Stored entries:
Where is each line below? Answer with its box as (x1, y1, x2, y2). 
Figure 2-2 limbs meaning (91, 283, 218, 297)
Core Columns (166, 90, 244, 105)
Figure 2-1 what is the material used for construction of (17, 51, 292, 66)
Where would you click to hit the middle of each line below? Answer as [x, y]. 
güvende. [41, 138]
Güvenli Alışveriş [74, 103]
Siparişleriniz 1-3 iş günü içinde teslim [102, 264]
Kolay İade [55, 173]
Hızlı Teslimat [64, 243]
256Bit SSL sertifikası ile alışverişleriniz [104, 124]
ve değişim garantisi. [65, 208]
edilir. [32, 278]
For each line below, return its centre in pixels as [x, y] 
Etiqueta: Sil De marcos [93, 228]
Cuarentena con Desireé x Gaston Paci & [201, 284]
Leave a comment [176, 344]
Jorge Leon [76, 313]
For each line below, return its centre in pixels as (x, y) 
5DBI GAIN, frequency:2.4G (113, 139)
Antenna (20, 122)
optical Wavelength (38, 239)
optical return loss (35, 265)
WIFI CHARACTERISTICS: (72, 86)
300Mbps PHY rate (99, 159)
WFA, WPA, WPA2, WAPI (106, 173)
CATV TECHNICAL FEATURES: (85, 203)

==

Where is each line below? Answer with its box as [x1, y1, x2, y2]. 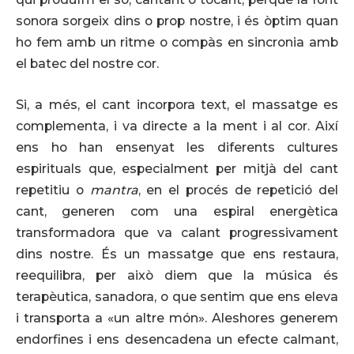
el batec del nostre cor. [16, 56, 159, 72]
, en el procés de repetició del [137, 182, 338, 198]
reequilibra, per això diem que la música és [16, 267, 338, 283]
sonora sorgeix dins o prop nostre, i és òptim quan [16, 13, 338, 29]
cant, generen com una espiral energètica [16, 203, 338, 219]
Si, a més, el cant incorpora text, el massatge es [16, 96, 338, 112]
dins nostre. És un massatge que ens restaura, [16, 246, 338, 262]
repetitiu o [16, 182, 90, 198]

**WHAT YOU WILL DO**
Could you reproduce exactly the lines of the entries above, from the one with "dins nostre. És" through the one with "repetitiu o [16, 182, 90, 198]", and nothing else?

**SOLUTION TO THIS EXERCISE**
dins nostre. És un massatge que ens restaura, [16, 246, 338, 262]
repetitiu o [16, 182, 90, 198]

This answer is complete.